##### THE INPUT

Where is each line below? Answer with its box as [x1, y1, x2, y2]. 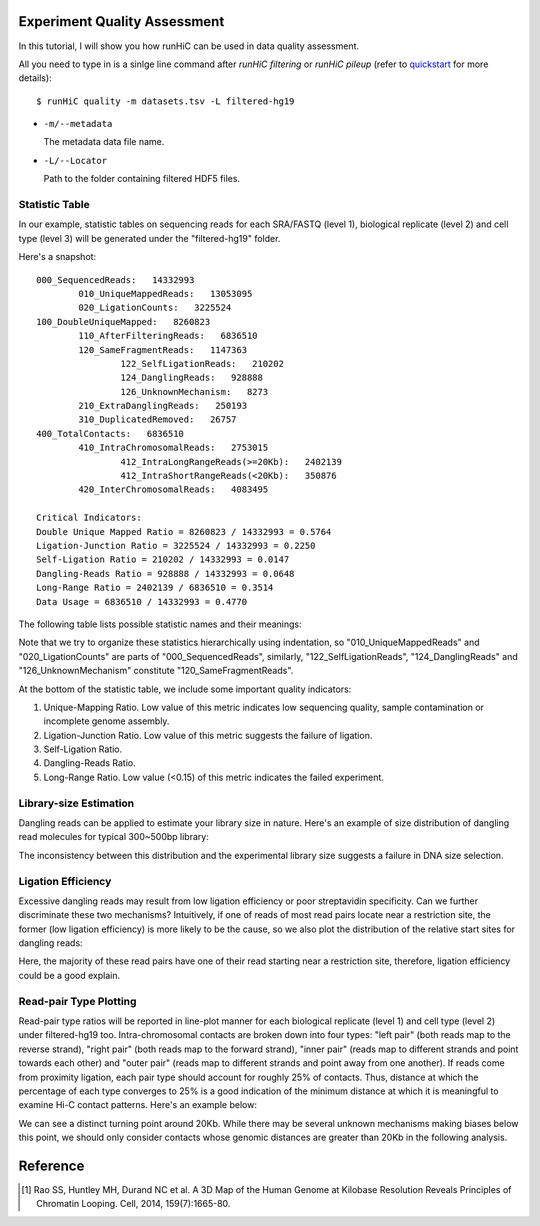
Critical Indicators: [36, 512, 142, 524]
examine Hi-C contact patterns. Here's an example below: [18, 1099, 257, 1111]
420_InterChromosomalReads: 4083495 [78, 484, 269, 495]
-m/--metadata [43, 118, 113, 130]
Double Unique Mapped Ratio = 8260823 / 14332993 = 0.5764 [36, 526, 332, 537]
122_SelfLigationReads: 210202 [120, 358, 285, 369]
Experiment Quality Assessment [18, 13, 225, 30]
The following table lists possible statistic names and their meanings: [18, 618, 302, 630]

##########

◆ **AIM OF THE EXERCISE**
Copy out the data above exactly, except the pictures.

◆ **SOLUTION TO THIS EXERCISE**
Where is each line below? Answer with its box as [x1, y1, x2, y2]. 
Critical Indicators: [36, 512, 142, 524]
examine Hi-C contact patterns. Here's an example below: [18, 1099, 257, 1111]
420_InterChromosomalReads: 4083495 [78, 484, 269, 495]
-m/--metadata [43, 118, 113, 130]
Double Unique Mapped Ratio = 8260823 / 14332993 = 0.5764 [36, 526, 332, 537]
122_SelfLigationReads: 210202 [120, 358, 285, 369]
Experiment Quality Assessment [18, 13, 225, 30]
The following table lists possible statistic names and their meanings: [18, 618, 302, 630]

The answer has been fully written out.